D’abord, contextualiser : il était intéressant de situer précisément sa date de publication et de l’intégrer précisément dans la chronologie des événements. Ainsi ce dessin perdait son caractère emblématique ou universel pour dire quelque chose de précis à un moment précis : le procès d’Émile Zola, faisant suite au « J’accuse…! », générait en effet à Paris une agitation sans précédent. L’intervention du célèbre écrivain et son procès faisaient passer l’affaire Dreyfus dans une autre dimension et faisaient bouger les lignes. Dans le cadre du procès, il y a eu des rebondissements, et l’on suivait fébrilement la suite des débats : les militaires furent fragilisés, les arguments des dreyfusards commencèrent à porter davantage. Donc cette caricature est produite dans un moment d’agitation très particulier, et en la resituant ainsi, sa force expressive n’est pas amoindrie mais peut-être plus localisée, plus signifiante.

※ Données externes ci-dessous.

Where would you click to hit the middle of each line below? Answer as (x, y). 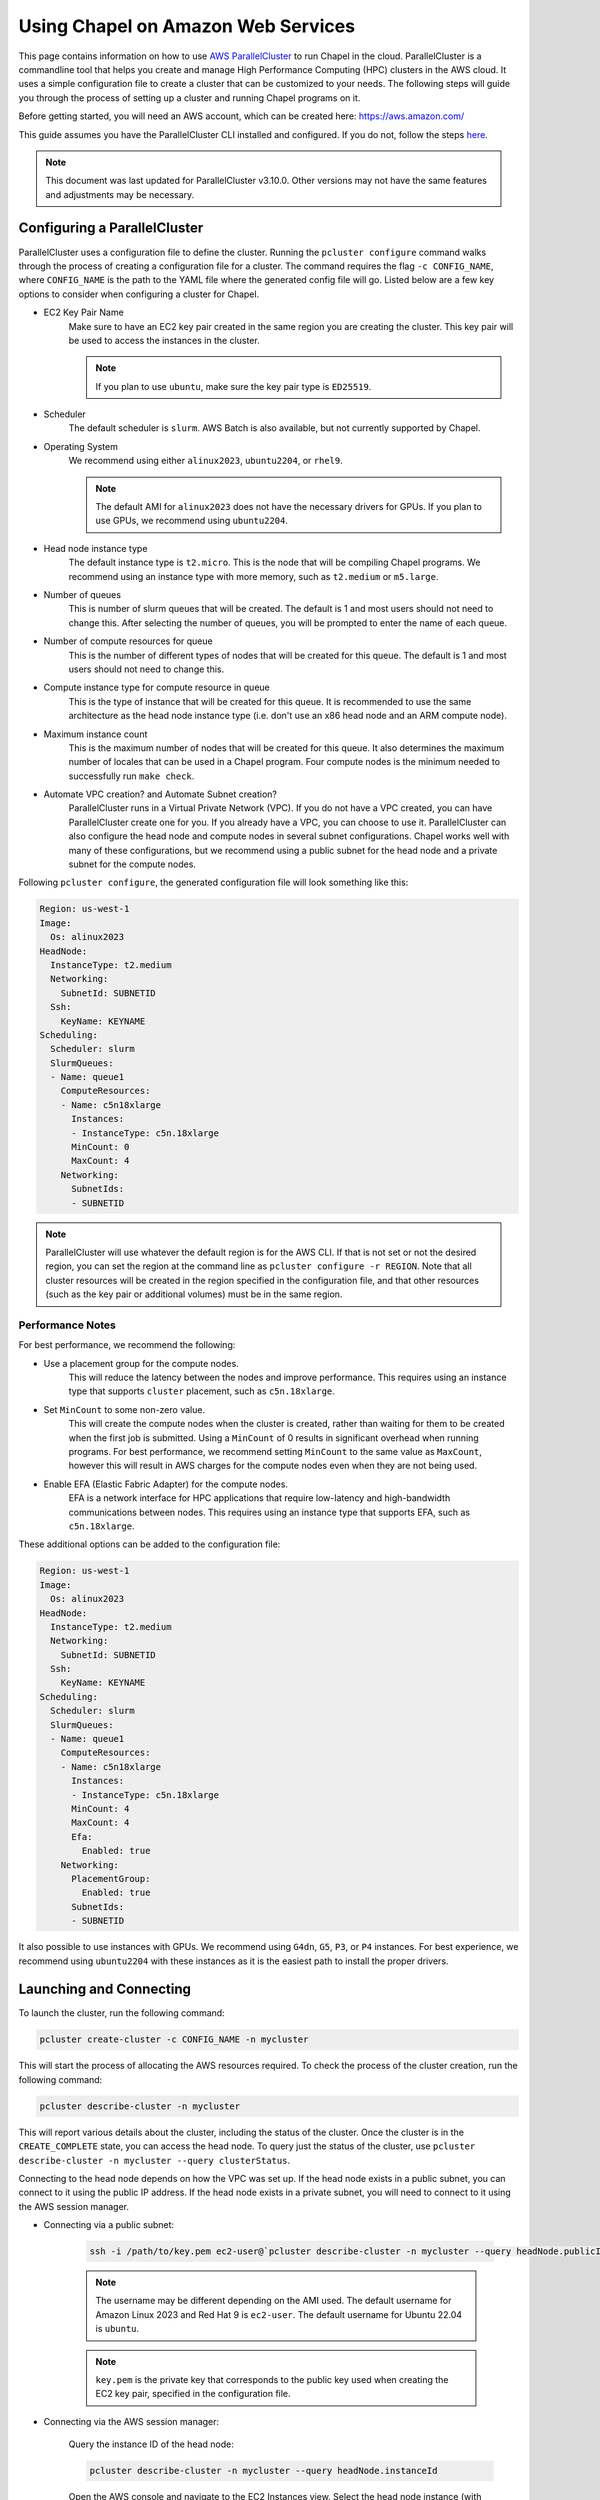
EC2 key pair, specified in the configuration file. (193, 2394)
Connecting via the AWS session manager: (131, 2421)
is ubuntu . (117, 2329)
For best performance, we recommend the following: (127, 1345)
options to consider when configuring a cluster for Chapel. (139, 294)
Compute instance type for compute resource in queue (156, 687)
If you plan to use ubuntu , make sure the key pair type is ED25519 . (233, 386)
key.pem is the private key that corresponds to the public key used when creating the (272, 2379)

J’ai intégré ce double dessin dans mon dispositif, non en le redessinant comme j’ai pu le faire avec d’autres images, mais en le reproduisant comme un document : à ceci près qu’il ne semble plus mis en page dans le journal Le Figaro, mais mis en ligne sur un réseau social, comme un mème qui serait partagé de façon virale et susciterait des « likes » et des émoticônes… Ainsi, d’un côté l’inscription de la caricature comme un document contextualisé la remet à sa place historique, tandis que d’un autre côté le dispositif de mise en scène ramène cette même caricature à la résonnance contemporaine, et donc lui restitue, dans un mouvement conjoint et paradoxal, une force expressive toujours actuelle, et finalement son caractère universel.
Margot Renard : Les caricatures arrivent assez tard dans votre récit, quel rôle jouent-elles ?

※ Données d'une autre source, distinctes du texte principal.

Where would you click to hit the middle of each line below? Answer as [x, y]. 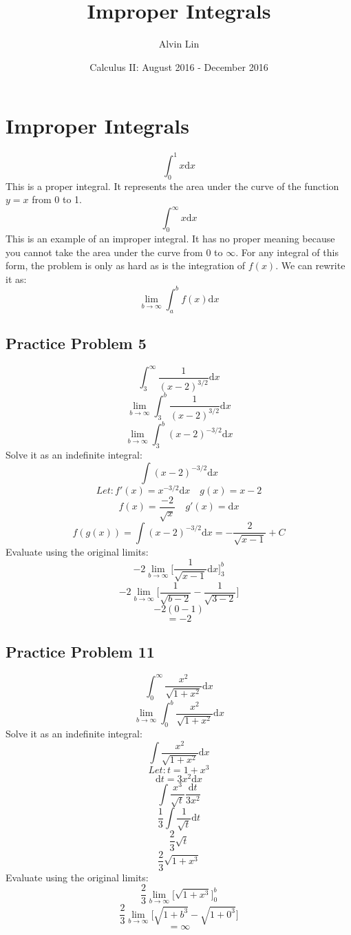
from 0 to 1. [57, 199]
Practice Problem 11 [80, 652]
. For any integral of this [287, 252]
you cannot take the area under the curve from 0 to [114, 252]
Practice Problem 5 [76, 343]
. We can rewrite [310, 265]
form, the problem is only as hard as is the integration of [126, 265]
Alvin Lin [179, 44]
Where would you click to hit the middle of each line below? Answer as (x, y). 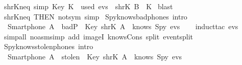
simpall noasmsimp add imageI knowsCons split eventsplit (98, 36)
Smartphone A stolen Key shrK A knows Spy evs (95, 56)
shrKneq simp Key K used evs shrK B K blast (88, 6)
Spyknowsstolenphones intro (49, 46)
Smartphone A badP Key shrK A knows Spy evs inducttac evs (123, 26)
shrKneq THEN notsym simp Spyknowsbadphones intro (95, 16)
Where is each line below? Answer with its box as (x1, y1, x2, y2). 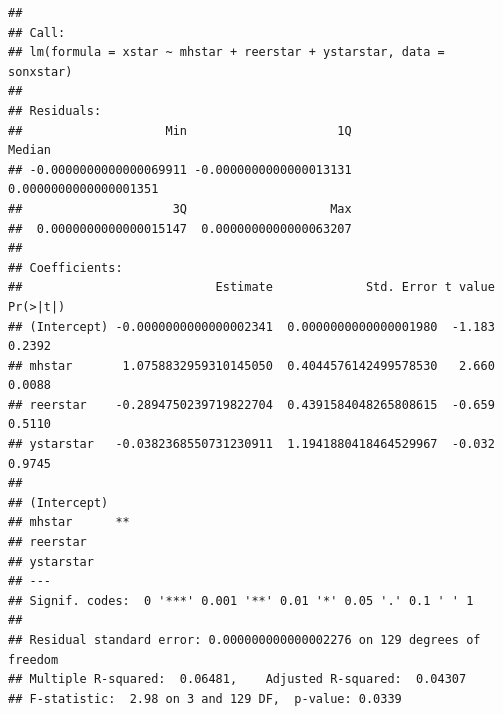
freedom (8, 652, 59, 667)
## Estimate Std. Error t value (8, 280, 495, 295)
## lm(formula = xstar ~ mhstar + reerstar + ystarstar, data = (8, 45, 445, 60)
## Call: (8, 25, 66, 40)
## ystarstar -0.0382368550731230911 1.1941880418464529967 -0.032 (8, 437, 495, 452)
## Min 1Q (8, 123, 352, 138)
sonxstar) (8, 64, 73, 79)
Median (8, 143, 51, 158)
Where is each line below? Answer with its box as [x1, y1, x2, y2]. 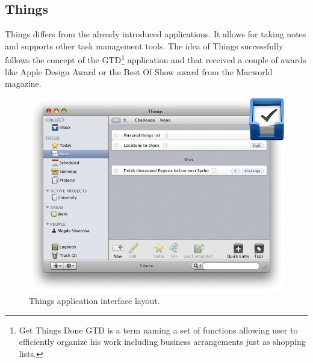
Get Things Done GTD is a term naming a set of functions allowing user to [19, 323, 298, 336]
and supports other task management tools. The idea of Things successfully [5, 39, 284, 52]
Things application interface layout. [29, 294, 160, 306]
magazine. [5, 77, 42, 90]
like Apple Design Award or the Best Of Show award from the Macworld [5, 65, 273, 78]
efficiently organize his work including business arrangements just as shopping [19, 335, 306, 348]
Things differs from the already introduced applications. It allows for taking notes [5, 28, 306, 40]
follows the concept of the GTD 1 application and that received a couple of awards [5, 52, 306, 66]
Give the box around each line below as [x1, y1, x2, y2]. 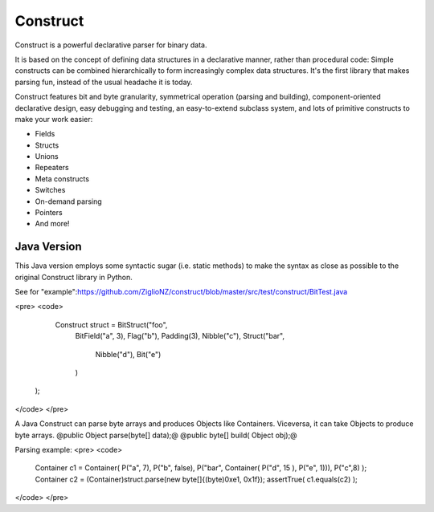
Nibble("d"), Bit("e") [95, 349, 162, 359]
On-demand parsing [35, 197, 102, 206]
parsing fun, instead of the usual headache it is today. [14, 77, 193, 87]
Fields [35, 129, 55, 139]
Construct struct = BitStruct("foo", [55, 319, 168, 329]
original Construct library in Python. [14, 272, 133, 282]
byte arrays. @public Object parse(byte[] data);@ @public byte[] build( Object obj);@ [14, 430, 297, 440]
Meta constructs [35, 173, 90, 184]
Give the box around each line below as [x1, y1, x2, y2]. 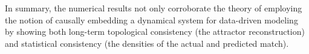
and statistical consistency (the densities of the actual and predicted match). [5, 37, 289, 49]
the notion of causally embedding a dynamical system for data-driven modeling [5, 13, 298, 26]
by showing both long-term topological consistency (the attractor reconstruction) [5, 25, 305, 38]
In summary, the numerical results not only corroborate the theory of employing [5, 2, 302, 14]
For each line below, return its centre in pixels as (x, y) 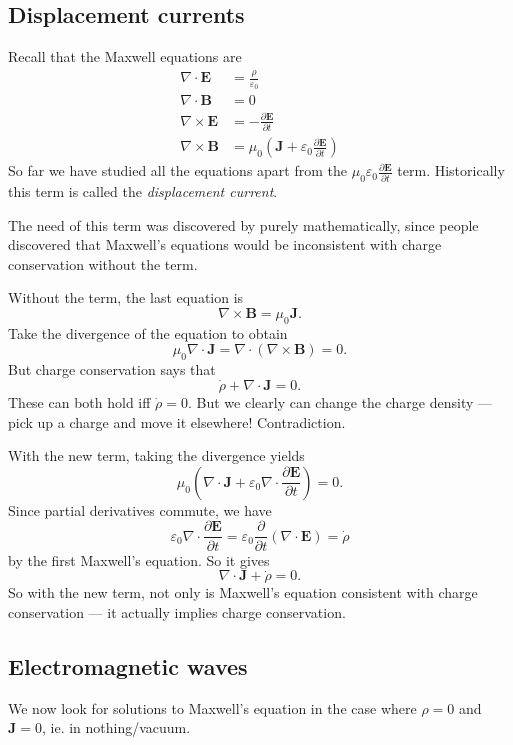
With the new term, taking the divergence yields (156, 455)
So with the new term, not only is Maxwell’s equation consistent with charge (243, 592)
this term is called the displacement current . (143, 191)
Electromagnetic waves (128, 665)
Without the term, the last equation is (126, 297)
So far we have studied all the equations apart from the (177, 170)
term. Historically (451, 170)
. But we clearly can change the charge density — (340, 402)
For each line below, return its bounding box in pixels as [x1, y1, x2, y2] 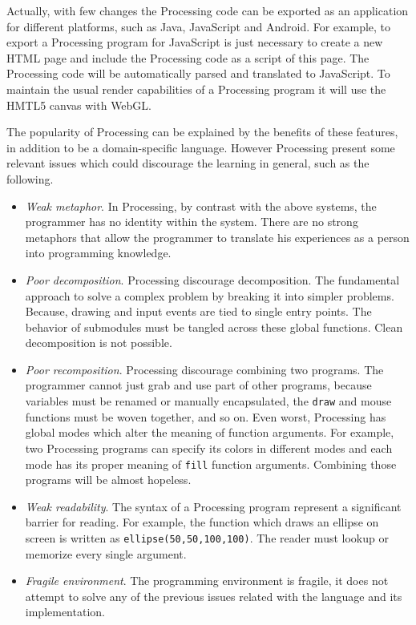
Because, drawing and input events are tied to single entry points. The [25, 303, 372, 320]
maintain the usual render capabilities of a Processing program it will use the [6, 80, 386, 97]
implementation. [25, 603, 105, 620]
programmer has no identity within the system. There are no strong [25, 213, 358, 230]
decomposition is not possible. [25, 334, 172, 351]
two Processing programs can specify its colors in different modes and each [25, 439, 393, 456]
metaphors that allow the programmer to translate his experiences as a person [25, 228, 410, 245]
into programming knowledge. [25, 244, 172, 261]
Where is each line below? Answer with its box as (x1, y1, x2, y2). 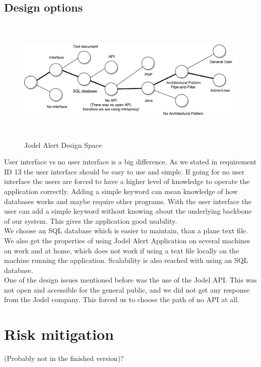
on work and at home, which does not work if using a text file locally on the (4, 245, 239, 255)
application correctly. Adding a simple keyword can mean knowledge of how (4, 186, 238, 196)
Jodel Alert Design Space (24, 139, 102, 150)
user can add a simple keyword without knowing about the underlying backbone (4, 206, 252, 216)
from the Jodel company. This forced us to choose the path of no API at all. (4, 294, 239, 305)
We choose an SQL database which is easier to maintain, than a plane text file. (4, 225, 248, 236)
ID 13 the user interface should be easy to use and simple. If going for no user (4, 166, 245, 176)
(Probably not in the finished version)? (4, 353, 124, 363)
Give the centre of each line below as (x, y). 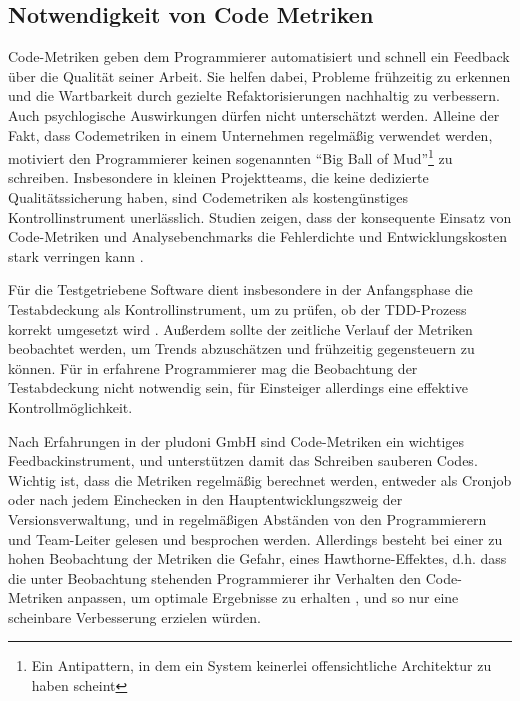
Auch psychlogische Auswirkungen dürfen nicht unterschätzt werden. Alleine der (254, 114)
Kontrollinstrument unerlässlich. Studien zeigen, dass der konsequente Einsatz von (260, 216)
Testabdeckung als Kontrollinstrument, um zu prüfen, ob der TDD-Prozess (237, 308)
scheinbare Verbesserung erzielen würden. (134, 616)
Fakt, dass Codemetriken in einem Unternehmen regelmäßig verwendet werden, (250, 134)
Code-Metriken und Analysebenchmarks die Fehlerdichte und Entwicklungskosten (258, 236)
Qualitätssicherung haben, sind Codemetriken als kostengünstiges (208, 197)
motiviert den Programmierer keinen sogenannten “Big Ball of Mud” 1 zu (230, 156)

JD : Je les ai reprises telles quelles le plus souvent, non seulement parce que Forain ou Caran d’Ache sont de grands dessinateurs, et que cela n’avait pas de sens de faire des copies de leurs dessins alors que leur noir et blanc pouvait facilement s’intégrer dans mon livre, mais aussi et surtout parce que ces caricatures sont présentées comme des documents, comme des images. A contrario, les dessins ou photos documentaires que j’ai copiés n’avaient pas vocation à apparaître comme des documents, mais au contraire à être dilués dans la matière même de la bande dessinée, fondus dans mon dessin en hachures.
Je n’avais pas particulièrement remarqué que les caricatures arrivaient si tardivement dans mon livre. Il y en a davantage en effet à partir du moment où l’affaire prend une dimension médiatique nouvelle, après le « J’Accuse…! » de Zola en somme. Zola qui sera la première victime des caricaturistes, du fait de sa grande célébrité. (Fig. 2).

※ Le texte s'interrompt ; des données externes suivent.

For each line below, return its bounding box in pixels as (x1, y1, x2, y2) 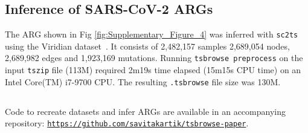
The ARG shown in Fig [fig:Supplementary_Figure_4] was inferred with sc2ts (5, 28, 298, 41)
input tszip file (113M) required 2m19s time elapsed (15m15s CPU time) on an (5, 63, 301, 76)
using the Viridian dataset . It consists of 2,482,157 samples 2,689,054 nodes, (5, 39, 290, 52)
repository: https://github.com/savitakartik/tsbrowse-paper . (5, 117, 249, 129)
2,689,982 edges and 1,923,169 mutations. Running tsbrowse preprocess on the (5, 51, 303, 64)
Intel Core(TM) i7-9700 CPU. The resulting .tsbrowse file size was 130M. (5, 75, 281, 88)
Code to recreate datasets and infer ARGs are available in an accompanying (5, 105, 286, 117)
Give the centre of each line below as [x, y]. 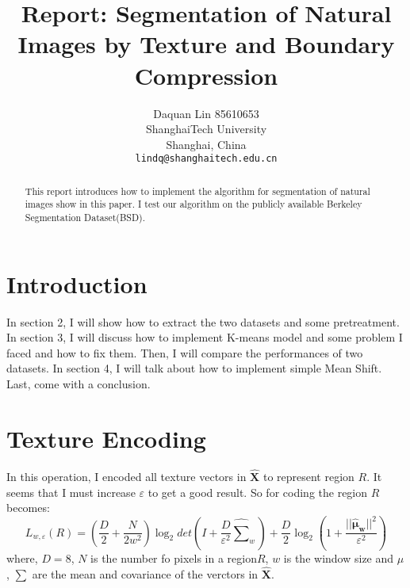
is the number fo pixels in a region [174, 558]
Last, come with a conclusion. [79, 384]
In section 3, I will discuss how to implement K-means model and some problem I [205, 337]
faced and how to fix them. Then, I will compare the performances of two [185, 352]
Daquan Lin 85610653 [206, 113]
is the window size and [339, 558]
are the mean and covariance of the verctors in [145, 574]
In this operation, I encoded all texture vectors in [126, 476]
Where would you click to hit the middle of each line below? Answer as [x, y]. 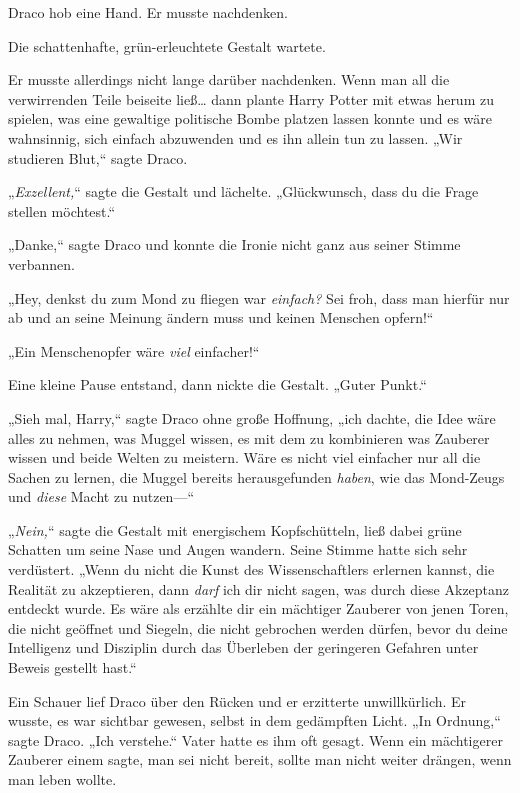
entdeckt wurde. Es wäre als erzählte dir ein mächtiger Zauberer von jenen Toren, [258, 608]
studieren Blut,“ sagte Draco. [98, 157]
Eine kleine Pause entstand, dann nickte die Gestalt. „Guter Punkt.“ [217, 384]
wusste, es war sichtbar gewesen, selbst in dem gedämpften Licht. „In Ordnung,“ [254, 720]
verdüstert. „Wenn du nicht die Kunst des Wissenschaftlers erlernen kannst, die [251, 569]
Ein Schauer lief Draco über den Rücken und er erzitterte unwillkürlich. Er [237, 700]
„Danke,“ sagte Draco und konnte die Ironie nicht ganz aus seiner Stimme [234, 244]
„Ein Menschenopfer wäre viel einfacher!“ [134, 350]
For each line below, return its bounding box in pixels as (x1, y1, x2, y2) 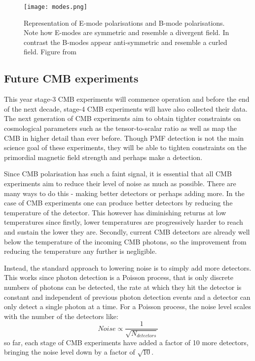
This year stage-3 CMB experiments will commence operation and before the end (4, 94, 250, 104)
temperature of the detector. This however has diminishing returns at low (4, 207, 226, 217)
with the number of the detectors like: (4, 311, 118, 321)
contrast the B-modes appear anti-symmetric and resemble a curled (24, 37, 227, 47)
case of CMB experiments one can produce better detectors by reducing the (4, 198, 233, 208)
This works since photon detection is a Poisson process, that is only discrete (4, 272, 233, 282)
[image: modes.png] (24, 3, 87, 10)
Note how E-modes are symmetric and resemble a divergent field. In (24, 27, 229, 38)
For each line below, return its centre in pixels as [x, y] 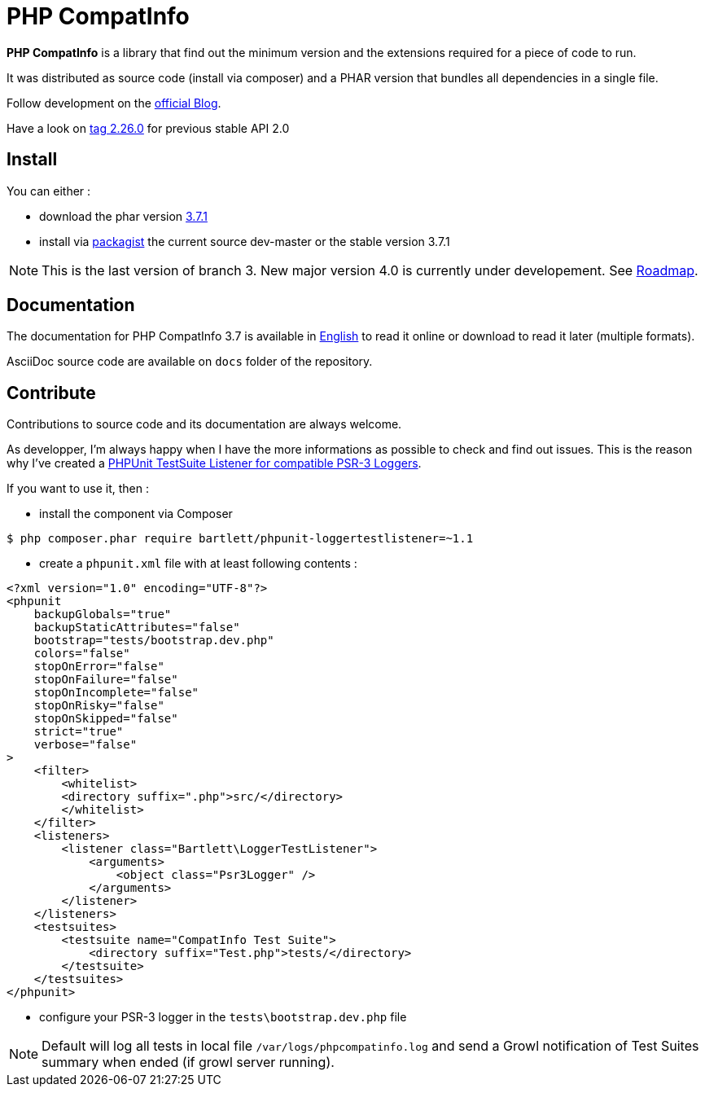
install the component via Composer [136, 514]
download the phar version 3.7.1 [123, 216]
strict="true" [79, 732]
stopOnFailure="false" [106, 680]
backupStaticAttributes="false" [137, 628]
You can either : [49, 191]
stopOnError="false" [99, 667]
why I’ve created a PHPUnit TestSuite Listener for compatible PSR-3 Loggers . [214, 463]

J’ai essayé de ne pas exploiter uniquement des caricatures à charge contre Dreyfus ou contre Zola, mais il faut bien reconnaître que l’affaire Dreyfus fut un moment particulier de l’histoire de la caricature, pas nécessairement le plus glorieux. Forain ou Caran d’Ache, qui sont les deux dessinateurs de presse qui apparaissent le plus dans mon livre, étaient parmi les plus talentueux de leur temps, mais ils se sont illustrés d’une façon détestable, notamment en créant un journal satirique antidreyfusard et antisémite, intitulé Psst…!.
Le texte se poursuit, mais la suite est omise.